Work order >> Copy out exactly the line that contains "And James Bond also wears Vuarnet Legend 06" and all lines following it to the end of the data.

══ Material provided

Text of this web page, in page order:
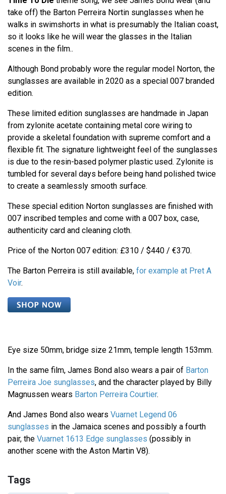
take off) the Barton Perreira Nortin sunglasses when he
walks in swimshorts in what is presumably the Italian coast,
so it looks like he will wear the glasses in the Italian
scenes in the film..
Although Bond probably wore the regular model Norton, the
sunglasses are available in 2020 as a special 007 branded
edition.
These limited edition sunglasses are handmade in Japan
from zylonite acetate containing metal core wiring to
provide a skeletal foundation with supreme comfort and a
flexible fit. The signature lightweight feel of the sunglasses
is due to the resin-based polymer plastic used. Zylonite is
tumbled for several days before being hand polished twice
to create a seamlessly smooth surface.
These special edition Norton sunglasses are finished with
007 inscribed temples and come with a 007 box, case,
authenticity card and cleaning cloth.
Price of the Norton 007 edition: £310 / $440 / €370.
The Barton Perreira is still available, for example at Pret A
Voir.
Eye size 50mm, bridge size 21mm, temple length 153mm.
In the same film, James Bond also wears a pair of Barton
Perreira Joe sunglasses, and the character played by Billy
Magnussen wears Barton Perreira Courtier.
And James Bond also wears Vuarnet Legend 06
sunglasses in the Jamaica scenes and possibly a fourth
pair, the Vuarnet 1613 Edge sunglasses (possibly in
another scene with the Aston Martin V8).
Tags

════

Completed task >>
And James Bond also wears Vuarnet Legend 06
sunglasses in the Jamaica scenes and possibly a fourth
pair, the Vuarnet 1613 Edge sunglasses (possibly in
another scene with the Aston Martin V8).
Tags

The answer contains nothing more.